- Directed by: Joe Carroll
- Written by: LaJill Hunt
- Produced by: Judge Greg Mathis Tressa Smallwood Dyllón Burnside Delece James Donte Lee Dwen Curry
- Starring: Dyllón Burnside A.J. Johnson D.B. Woodside Greg Mathis Jr
- Cinematography: Michael Street
- Edited by: Charles Jones
- Music by: Jerry "Juke" Vines
- Production company: MegaMind Media
- Distributed by: BET+
- Release date: February 27, 2025;
- Running time: 97 minutes
- Country: United States
- Language: English

= Fighting to Be Me: The Dwen Curry Story =

Fighting to Be Me: The Dwen Curry Story is an American biographical crime drama film written by LaJill Hunt and directed by Joe Carroll.

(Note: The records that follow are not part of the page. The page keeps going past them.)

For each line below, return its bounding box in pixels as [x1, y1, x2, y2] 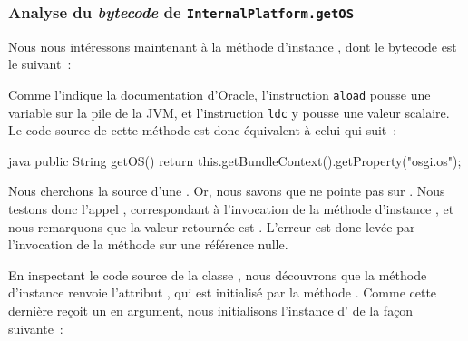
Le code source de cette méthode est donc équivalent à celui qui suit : [8, 121, 397, 140]
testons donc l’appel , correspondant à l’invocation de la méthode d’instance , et [8, 200, 454, 219]
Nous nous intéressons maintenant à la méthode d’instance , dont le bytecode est [8, 36, 457, 55]
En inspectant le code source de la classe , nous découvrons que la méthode [8, 265, 427, 284]
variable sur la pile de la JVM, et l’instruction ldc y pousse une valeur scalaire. [8, 102, 450, 122]
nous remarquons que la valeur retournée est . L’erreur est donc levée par [8, 217, 415, 236]
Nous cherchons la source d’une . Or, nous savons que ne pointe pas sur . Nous [8, 181, 445, 200]
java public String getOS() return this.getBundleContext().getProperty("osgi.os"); [8, 151, 462, 170]
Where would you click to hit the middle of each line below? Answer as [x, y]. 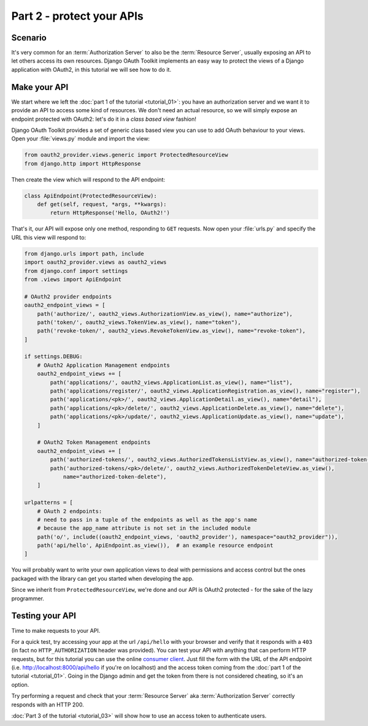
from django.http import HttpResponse [82, 163]
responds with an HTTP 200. [48, 705]
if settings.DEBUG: [53, 357]
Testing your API [44, 616]
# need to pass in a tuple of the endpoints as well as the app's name [147, 519]
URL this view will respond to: [49, 237]
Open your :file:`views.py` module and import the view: [81, 139]
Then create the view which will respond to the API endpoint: [88, 179]
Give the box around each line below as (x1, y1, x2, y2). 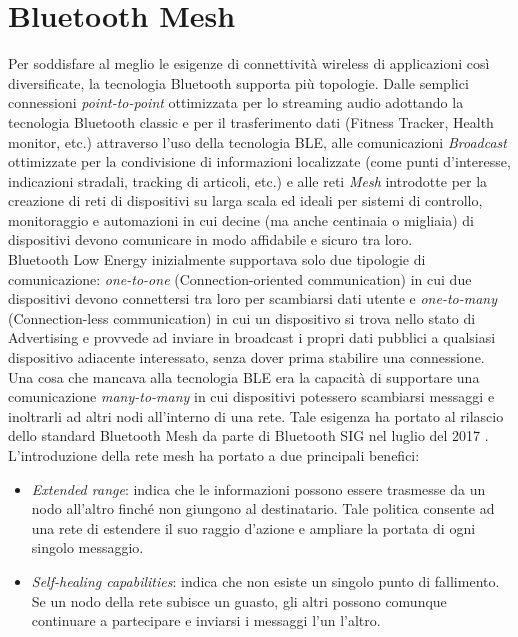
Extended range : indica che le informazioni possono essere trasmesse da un (31, 478, 486, 499)
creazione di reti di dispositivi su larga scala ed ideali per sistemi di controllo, (8, 190, 483, 211)
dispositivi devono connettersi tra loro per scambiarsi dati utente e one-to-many (8, 288, 497, 309)
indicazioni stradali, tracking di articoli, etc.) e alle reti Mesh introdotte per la (8, 170, 488, 191)
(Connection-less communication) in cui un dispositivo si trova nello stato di (8, 307, 476, 328)
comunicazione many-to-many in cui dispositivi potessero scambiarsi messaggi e (8, 386, 495, 407)
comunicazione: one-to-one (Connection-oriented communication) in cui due (8, 268, 472, 289)
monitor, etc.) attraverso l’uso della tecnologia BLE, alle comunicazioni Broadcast (8, 131, 507, 152)
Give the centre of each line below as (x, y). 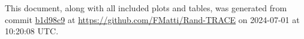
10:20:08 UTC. (32, 31)
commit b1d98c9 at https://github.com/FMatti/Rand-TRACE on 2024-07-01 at (152, 19)
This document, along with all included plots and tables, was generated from (146, 8)
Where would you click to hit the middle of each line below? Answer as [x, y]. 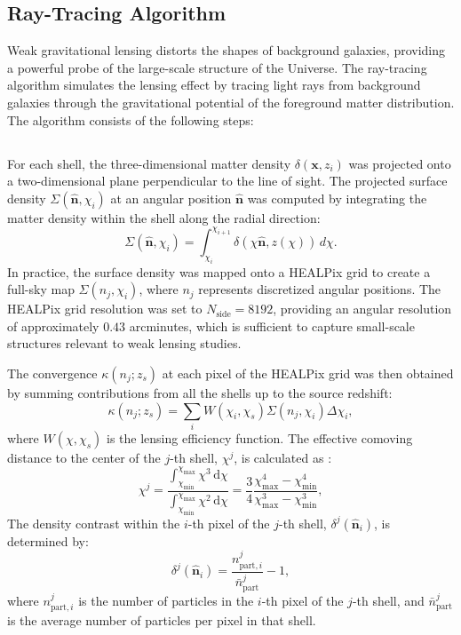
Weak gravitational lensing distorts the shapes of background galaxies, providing [227, 50]
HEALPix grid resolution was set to [105, 309]
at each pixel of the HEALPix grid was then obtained [308, 373]
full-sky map [41, 289]
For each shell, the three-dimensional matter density [149, 163]
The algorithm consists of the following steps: [131, 119]
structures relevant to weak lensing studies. [124, 343]
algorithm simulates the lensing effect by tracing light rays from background [214, 85]
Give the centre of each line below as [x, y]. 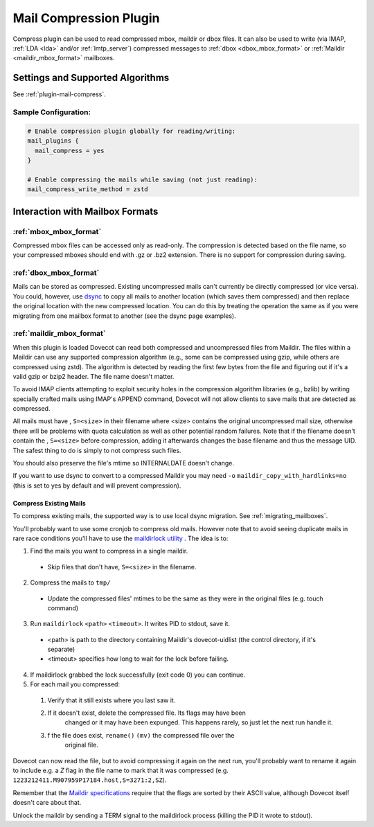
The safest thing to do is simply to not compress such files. [97, 450]
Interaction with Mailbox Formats [86, 211]
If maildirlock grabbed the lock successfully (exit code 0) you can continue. [138, 675]
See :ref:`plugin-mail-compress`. [60, 94]
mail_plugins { [53, 141]
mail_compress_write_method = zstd [88, 189]
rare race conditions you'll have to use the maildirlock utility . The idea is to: [121, 538]
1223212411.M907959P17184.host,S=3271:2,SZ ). [90, 780]
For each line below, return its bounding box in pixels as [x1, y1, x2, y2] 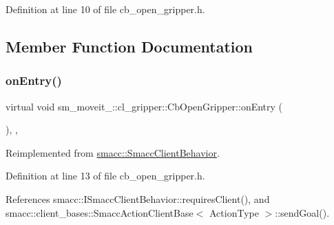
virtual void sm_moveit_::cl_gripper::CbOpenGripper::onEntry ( [6, 99, 283, 113]
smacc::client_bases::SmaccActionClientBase [6, 205, 194, 219]
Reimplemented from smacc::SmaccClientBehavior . [6, 145, 220, 159]
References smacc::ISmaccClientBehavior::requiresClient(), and [6, 191, 270, 206]
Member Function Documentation [6, 35, 253, 57]
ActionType [209, 205, 259, 219]
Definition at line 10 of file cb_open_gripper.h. [6, 2, 205, 16]
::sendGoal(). [275, 205, 330, 219]
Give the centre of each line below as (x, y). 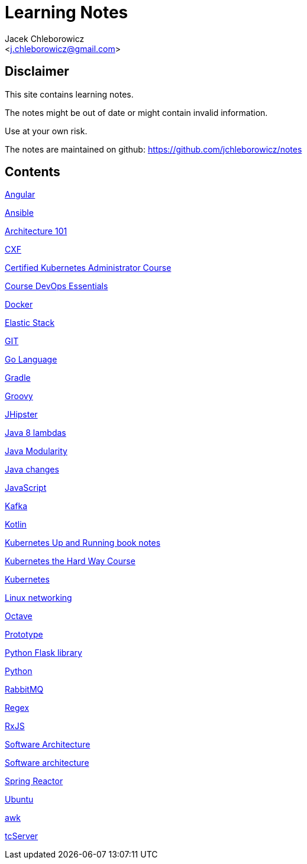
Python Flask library (43, 653)
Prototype (24, 635)
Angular (20, 195)
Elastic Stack (30, 323)
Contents (33, 172)
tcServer (22, 836)
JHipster (21, 415)
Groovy (19, 396)
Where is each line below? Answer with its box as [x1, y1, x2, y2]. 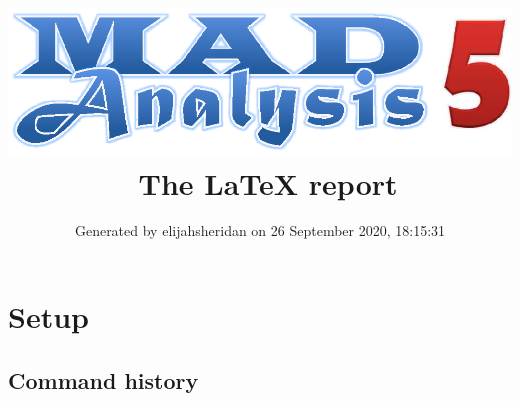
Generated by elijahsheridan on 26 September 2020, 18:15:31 [74, 220, 446, 241]
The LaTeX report [138, 162, 398, 203]
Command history [8, 364, 199, 395]
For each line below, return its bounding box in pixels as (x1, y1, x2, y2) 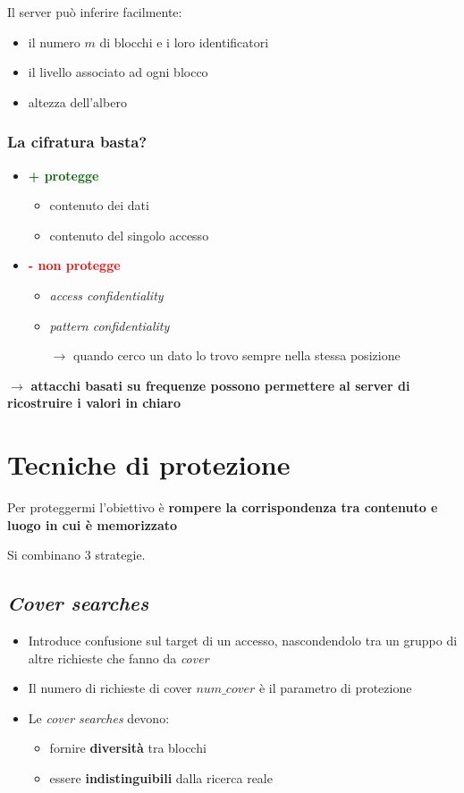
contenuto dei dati (49, 196, 149, 215)
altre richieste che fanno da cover (28, 648, 209, 667)
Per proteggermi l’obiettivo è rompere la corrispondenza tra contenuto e (7, 498, 438, 517)
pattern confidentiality (49, 316, 170, 334)
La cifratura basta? (7, 131, 148, 153)
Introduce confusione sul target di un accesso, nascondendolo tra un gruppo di (28, 631, 458, 650)
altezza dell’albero (28, 92, 127, 111)
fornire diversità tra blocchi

The film stars Dyllón Burnside as celebrity stylist and fashion icon Dwen Curry. The film follows Curry secretly financing a lavish lifestyle by fraudulently acquiring millions of dollars using her criminal organization, The Gay Gangsters. The film also stars A.J. Johnson, D.B. Woodside, Greg Mathis Jr, Mike Rob, Maurice Alpharicio, Erika Norrell and Rodrick Covington, with Curry making a cameo appearance.

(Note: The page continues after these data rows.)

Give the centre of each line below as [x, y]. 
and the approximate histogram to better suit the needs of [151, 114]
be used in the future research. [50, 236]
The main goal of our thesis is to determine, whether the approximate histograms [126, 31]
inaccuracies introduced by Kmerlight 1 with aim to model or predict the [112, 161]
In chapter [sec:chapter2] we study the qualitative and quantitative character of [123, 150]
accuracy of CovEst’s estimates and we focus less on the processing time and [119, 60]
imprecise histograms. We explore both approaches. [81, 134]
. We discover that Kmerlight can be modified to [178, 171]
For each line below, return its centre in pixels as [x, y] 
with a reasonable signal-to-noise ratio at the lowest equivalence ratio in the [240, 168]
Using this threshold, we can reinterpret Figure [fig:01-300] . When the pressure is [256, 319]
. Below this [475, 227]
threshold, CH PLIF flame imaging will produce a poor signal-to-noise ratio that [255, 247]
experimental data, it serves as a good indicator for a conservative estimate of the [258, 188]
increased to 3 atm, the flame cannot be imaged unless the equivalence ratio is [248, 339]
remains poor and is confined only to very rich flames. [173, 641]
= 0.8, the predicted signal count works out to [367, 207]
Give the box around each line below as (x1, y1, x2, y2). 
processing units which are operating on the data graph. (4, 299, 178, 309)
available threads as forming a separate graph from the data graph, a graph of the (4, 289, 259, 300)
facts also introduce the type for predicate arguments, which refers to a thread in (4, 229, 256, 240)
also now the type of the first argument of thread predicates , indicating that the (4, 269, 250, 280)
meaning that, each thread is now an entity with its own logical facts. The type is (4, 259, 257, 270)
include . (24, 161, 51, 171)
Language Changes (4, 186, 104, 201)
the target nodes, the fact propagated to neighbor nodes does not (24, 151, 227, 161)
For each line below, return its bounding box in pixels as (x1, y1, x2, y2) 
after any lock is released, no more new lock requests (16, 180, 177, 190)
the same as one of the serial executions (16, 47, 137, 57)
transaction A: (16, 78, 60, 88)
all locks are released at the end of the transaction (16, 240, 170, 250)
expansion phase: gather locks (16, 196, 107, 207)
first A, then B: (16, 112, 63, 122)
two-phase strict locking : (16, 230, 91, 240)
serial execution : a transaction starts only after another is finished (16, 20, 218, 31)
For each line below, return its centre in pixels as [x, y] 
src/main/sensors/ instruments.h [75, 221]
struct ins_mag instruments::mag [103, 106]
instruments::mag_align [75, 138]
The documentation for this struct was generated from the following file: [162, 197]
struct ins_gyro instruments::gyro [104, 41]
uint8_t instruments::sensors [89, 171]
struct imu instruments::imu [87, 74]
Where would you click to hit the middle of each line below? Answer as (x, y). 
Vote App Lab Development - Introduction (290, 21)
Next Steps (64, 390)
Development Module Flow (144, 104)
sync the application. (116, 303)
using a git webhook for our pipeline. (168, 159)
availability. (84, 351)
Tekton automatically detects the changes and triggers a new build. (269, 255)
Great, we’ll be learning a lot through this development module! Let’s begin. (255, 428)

The film was released by BET+ on February 27, 2025.

== Cast ==

- Dyllón Burnside as Dwen Curry
- A.J. Johnson as Cynthia Curry
- D.B. Woodside as Uncle Leon
- Greg Mathis Jr as Derreck "DJ" Johnson
- Mike Rob as Jihad
- Maurice Alpharicio as Zaire
- Erika Norrell as LisaRaye McCoy
- Rodrick Covington as Butchie
- Chanel Mack as Sherrie
- Chantal Maurice as YoYo

== Production ==
On December 16, 2024 Deadline reported that Fighting to Be Me: The Dwen Curry story would premiere on BET+. The film is directed by Joe Carroll and Executive Produced by Judge Greg Mathis, Tressa Smallwood, Delece James, Donte Lee, Dyllón Burnside and Dwen Curry. Filming took place in June 2024 in Washington, D.C.